If you see this list and are unsure what you can do to help, add integration tests ! The integration tests are written as a full analysis of one word, checking every result.
They are usually structured like so, which makes them (relatively) easy to understand:
def test_regem(self):
result = self.par.parse("regem")
self.assertEqual(len(result.forms), 1)
self.assertEqual(len(result.forms[0].analyses), 1)
# there is only one entry here, but it's easier to just iterate than to retrieve the element if you don't know the key
for analysis in result.forms[0].analyses.values():
self.assertEqual(analysis.lexeme.roots[0], 'rex')
self.assertEqual(analysis.lexeme.wordType, WordType.N) # Noun
self.assertEqual(len(analysis.inflections), 1)
# if there is more than one inflection for this analysis, look in the tests how we test for similar variants
inflection = analysis.inflections[0]
self.assertEqual(inflection.stem, 'reg')
self.assertEqual(inflection.affix, 'em')
self.assertEqual(inflection.wordType, WordType.N)

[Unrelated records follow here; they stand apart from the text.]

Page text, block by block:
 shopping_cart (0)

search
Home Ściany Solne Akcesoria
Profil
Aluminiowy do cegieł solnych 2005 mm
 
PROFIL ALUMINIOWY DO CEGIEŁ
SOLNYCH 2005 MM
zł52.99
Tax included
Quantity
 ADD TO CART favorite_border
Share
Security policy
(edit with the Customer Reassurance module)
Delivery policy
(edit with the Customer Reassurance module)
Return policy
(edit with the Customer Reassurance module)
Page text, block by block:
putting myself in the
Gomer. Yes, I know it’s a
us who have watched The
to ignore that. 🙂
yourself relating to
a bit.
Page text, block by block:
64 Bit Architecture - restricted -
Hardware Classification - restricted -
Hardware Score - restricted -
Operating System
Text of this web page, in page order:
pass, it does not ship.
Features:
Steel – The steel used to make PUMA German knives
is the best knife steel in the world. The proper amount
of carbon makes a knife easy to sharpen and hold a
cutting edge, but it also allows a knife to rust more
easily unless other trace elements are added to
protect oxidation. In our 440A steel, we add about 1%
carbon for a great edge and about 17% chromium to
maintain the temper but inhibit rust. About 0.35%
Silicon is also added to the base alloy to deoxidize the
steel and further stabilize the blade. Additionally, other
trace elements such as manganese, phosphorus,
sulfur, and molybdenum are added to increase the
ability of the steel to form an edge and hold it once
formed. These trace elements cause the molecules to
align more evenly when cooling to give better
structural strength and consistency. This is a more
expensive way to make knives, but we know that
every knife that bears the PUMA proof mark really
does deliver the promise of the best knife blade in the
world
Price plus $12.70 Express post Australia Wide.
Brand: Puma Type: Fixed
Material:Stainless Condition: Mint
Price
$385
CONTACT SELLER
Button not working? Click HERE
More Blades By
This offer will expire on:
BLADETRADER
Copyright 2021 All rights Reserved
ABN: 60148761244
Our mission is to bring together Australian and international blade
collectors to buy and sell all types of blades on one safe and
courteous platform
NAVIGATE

self.assertTrue(inflection.has_feature(Case.ACC)) # Accusative
self.assertTrue(inflection.has_feature(Gender.M)) # Masculine
self.assertTrue(inflection.has_feature(Number.S)) # Singular
More tests are always welcome, because:
- If the result is as you expected, then the test you wrote actively prevents bugs on the parts of the logic it traverses
- If you see unexpected results, either you learn something about Latin inflections, or you've discovered a bug
- Once you've discovered a bug, you can try fixing it ! That way, you get to know the code base better
- Once the bug has been fixed, the test you wrote actively prevents the bug from reoccurring
- see if there is a more elegant way to insert the data layer into relevant methods
- decide if class names are OK
- fix "PACKON" type
- make it more generic (e.g. allow a custom backend such as an SQL database)
- do we need the filter() inception ?
- allow filtering on other metadata than frequency
- filtering on frequency should also filter the wordlist to prevent homonymic false positives
- unit tests for matcher
- more unit tests for methods that use the datalayer
- many more tests for specific words are needed
- test WordsFormatter for comparison to Whitaker's Words
- write some actual benchmarks including warmup time etc